歯科医院が日常のセルフケアを説明することで、患者の酸蝕症に対する正しい知識習得とともに間違った情報を取り入れる防止策に繋がります。酸性の強い飲食物を摂取したあとは水で口をすすぎ、お茶や牛乳など、中性に近い飲料などを摂取し、口の中の酸を中和させること、また歯磨きは、酸でエナメル質が削れやすい状態になっているため、食後30分ほど経ってから行なうことが酸蝕症予防になります。また、唾液は酸を中和してくれる作用があるため、唾液を分泌しやすいよう日頃からよく噛んで食べること、デンタルガムなどを噛むことなども効果的です。

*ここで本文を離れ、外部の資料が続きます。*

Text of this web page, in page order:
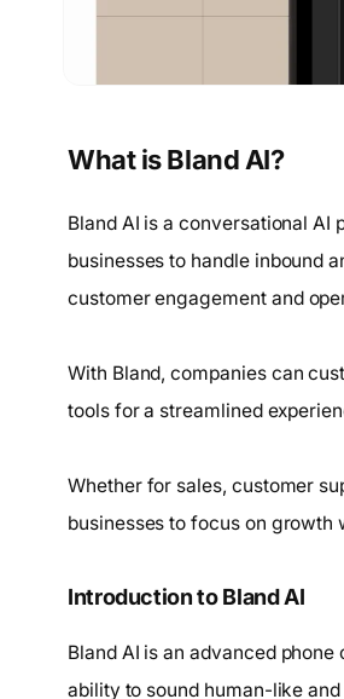
What is Bland AI?
Bland AI is a conversational AI
businesses to handle inbound
customer engagement and
With Bland, companies can
tools for a streamlined
Whether for sales, customer
businesses to focus on growth
Introduction to Bland AI
Bland AI is an advanced
ability to sound human-like
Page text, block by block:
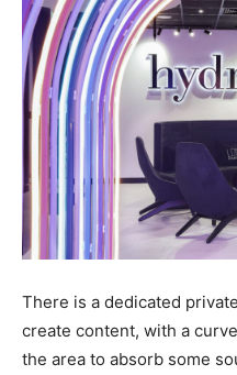
There is a dedicated
create content, with a
the area to absorb some
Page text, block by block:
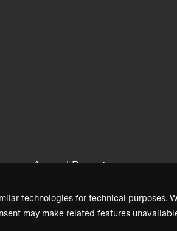
technologies for technical purposes.
may make related features
Annual Reports
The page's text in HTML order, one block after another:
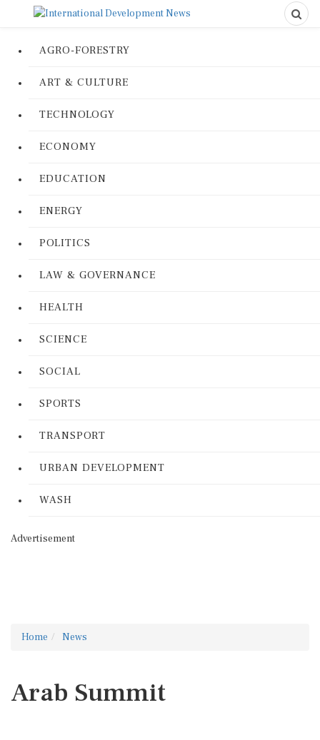
AGRO-FORESTRY
ART & CULTURE
TECHNOLOGY
ECONOMY
EDUCATION
ENERGY
POLITICS
LAW & GOVERNANCE
HEALTH
SCIENCE
SOCIAL
SPORTS
TRANSPORT
URBAN DEVELOPMENT
WASH
Advertisement
Home News
Arab Summit
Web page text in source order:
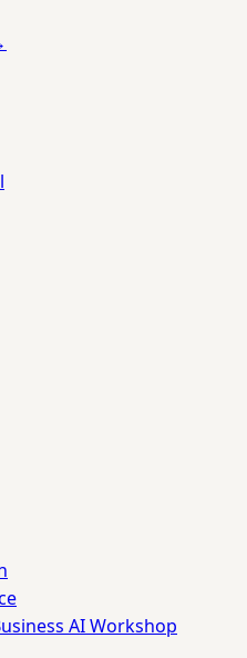
AI Workshop
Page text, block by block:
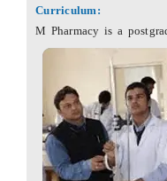
Curriculum:
M Pharmacy is a
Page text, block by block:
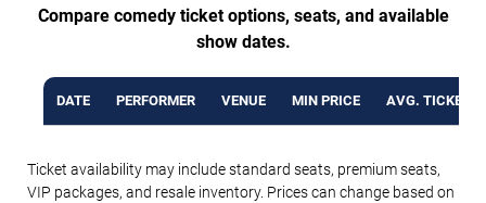
Compare comedy ticket options, seats, and available
show dates.
DATE PERFORMER VENUE MIN PRICE AVG. TICKET
Ticket availability may include standard seats, premium seats,
VIP packages, and resale inventory. Prices can change based on
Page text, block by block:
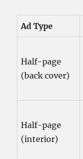
Ad Type
Half-page
(back cover)
Half-page
(interior)
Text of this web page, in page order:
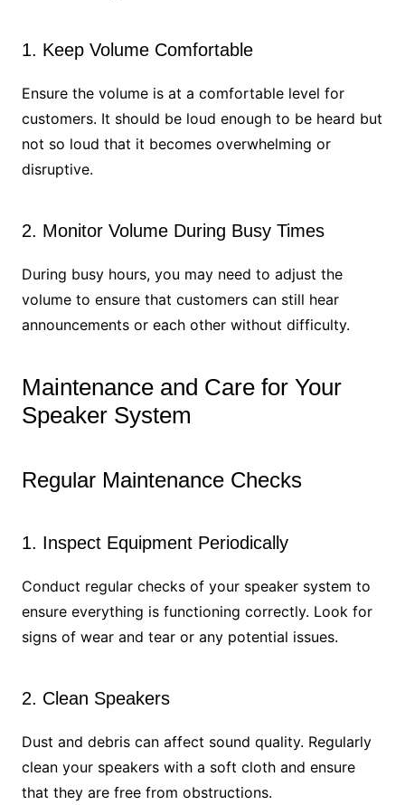
1. Keep Volume Comfortable
Ensure the volume is at a comfortable level for
customers. It should be loud enough to be heard but
not so loud that it becomes overwhelming or
disruptive.
2. Monitor Volume During Busy Times
During busy hours, you may need to adjust the
volume to ensure that customers can still hear
announcements or each other without difficulty.
Maintenance and Care for Your
Speaker System
Regular Maintenance Checks
1. Inspect Equipment Periodically
Conduct regular checks of your speaker system to
ensure everything is functioning correctly. Look for
signs of wear and tear or any potential issues.
2. Clean Speakers
Dust and debris can affect sound quality. Regularly
clean your speakers with a soft cloth and ensure
that they are free from obstructions.

歯科医院からこういった指導を受けることで、患者はネットから得る情報を容易に取り入れなくなるでしょう。


まとめ

このようにネットでの間違った情報は、取り返しのつかない結果となってしまうことがあります。歯科医院は症例などをあげながら、正しい情報を伝えることで注意喚起を図ることが大切です。飲食物の酸性一覧表などを患者に渡す、あるいはホームページやブログなどに載せて伝えると、既存患者はもちろん、ネットを見る人も正しい情報を得ることができ、酸蝕症に対する意識が高まることが期待できます。